描述（由申请人提供）：含Src同源2结构域的基因1A（SH 2D 1A）编码称为SAP的衔接分子，该衔接分子在X连锁淋巴增生性疾病（XLP）患者中存在缺陷，XLP是一种与异常抗病毒和抗肿瘤免疫相关的疾病。SAP在T细胞和自然杀伤（NK）细胞中表达，其中它调节Thl和Th 2细胞因子产生以及细胞毒性功能。为了确定SAP是否控制NKT细胞的活性，NKT细胞是一种与T细胞和NK细胞共享特征的淋巴细胞亚群，我们检查了SAP -/-小鼠和人XLP患者是否存在这种谱系。值得注意的是，NKT细胞显著减少或不存在，这表明除了其在成熟T和NK细胞中的重要作用外，SAP是NKT细胞发育所必需的。与缺乏NKT细胞一致，SAP -/-小鼠未能上调细胞因子以响应α-半乳糖基神经酰胺，一种特异性激活这些细胞的糖脂抗原。基于这些新的发现，我们假设SAP是一个关键的信号分子，需要协调控制NKT细胞个体发育的生化途径。我们还提出，NKT细胞的严重减少，当与功能异常的T和NK细胞结合时，有助于XLP的发病机制。在这项提案中，我们的目标是严格剖析SAP在NKT细胞发育和成熟NKT细胞活化过程中的作用。

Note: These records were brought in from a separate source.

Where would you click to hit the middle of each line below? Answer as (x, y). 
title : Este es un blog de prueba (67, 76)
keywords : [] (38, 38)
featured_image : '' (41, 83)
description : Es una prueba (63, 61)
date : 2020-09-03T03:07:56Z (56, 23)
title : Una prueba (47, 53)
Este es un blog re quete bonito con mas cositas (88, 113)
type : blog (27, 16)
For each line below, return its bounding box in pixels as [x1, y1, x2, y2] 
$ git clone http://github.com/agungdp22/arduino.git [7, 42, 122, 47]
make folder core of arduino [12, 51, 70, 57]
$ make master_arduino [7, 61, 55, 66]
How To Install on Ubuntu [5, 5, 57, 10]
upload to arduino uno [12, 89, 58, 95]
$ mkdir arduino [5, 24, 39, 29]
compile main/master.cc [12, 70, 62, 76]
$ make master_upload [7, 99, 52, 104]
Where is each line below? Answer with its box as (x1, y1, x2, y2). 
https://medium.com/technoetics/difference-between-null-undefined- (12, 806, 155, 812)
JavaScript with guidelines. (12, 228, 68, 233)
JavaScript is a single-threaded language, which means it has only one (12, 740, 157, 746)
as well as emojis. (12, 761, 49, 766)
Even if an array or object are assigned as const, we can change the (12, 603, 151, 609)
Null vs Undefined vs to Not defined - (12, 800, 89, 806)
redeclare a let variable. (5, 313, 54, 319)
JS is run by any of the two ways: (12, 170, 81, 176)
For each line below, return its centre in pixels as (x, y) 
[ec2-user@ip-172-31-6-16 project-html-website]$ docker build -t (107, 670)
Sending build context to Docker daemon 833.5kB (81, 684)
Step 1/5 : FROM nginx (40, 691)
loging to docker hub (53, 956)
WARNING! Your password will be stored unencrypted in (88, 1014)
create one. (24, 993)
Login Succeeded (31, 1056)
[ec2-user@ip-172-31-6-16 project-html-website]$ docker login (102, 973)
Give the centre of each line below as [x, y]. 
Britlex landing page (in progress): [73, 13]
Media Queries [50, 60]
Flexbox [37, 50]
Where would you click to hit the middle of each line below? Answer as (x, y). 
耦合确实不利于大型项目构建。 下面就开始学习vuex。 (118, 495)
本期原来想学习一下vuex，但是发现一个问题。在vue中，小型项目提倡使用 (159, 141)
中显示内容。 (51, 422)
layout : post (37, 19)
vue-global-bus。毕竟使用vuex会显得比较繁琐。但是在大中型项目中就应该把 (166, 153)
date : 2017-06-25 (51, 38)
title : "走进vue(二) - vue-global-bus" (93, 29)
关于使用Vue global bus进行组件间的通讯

为了确定SAP在人NKT细胞分化过程中是否是必需的，在目标1中，我们将使用基于细胞的和分子测定来评估更大范围的XLP和相关免疫缺陷患者中的NKT细胞数量。在目标2中，我们将研究SAP是否是成熟NKT细胞功能所必需的。在SAP -/-小鼠中重建NKT细胞发育后，将使用体外和体内试验研究WT和SAP -/-细胞。目标3中的结构-功能分析将定义SAP内的结构域如何介导其参与NKT细胞信号传导。这些研究将增加我们对NKT细胞发育的理解，并可能设计新的治疗方法，用于XLP或其他与定量或定性NKT细胞缺陷相关的人类疾病，包括免疫缺陷，自身免疫和癌症。